Records shown section start

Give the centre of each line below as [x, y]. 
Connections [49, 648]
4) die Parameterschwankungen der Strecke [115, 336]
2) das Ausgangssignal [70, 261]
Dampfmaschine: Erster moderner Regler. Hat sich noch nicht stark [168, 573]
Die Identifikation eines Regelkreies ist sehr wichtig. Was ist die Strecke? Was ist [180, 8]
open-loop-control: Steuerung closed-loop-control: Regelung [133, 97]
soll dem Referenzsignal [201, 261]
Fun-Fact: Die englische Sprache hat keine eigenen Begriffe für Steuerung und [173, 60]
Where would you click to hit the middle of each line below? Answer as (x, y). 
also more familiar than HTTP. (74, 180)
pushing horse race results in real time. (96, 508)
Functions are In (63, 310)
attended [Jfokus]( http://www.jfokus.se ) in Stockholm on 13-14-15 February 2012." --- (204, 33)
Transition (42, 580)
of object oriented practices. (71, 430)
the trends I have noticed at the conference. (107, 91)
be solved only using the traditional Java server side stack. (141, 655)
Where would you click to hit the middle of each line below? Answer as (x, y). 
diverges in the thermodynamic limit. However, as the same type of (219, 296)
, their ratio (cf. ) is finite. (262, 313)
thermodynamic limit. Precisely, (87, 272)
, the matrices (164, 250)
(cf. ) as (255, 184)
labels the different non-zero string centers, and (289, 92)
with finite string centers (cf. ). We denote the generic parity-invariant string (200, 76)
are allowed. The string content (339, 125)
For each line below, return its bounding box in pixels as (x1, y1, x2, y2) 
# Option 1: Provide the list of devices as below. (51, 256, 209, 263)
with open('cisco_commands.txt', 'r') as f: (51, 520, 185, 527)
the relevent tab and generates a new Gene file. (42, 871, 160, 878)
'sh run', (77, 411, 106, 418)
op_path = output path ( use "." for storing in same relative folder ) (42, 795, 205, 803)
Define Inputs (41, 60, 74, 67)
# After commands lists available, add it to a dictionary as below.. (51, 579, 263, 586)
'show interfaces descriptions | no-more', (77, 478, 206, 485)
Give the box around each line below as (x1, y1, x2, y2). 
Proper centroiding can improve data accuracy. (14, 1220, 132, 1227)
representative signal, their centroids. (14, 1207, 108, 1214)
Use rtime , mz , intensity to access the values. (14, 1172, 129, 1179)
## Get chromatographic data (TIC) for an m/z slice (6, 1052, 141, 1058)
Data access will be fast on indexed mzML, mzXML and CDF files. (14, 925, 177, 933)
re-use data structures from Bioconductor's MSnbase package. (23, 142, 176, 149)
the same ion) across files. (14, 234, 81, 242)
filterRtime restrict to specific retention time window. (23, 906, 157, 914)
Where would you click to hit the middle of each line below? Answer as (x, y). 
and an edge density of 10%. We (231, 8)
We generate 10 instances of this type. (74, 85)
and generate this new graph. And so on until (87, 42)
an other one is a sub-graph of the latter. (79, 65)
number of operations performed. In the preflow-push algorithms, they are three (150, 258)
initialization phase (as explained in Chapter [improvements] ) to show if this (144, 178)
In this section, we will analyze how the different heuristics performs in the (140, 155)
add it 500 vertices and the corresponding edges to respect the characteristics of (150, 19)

Records shown section end

Among the records above, a stretch begins at the line containing "4) die Parameterschwankungen" and ends at the line containing "soll dem Referenzsignal [201, 261]". Restate that stretch word for word, and nothing else.

Output of the task:
4) die Parameterschwankungen der Strecke [115, 336]
2) das Ausgangssignal [70, 261]
Dampfmaschine: Erster moderner Regler. Hat sich noch nicht stark [168, 573]
Die Identifikation eines Regelkreies ist sehr wichtig. Was ist die Strecke? Was ist [180, 8]
open-loop-control: Steuerung closed-loop-control: Regelung [133, 97]
soll dem Referenzsignal [201, 261]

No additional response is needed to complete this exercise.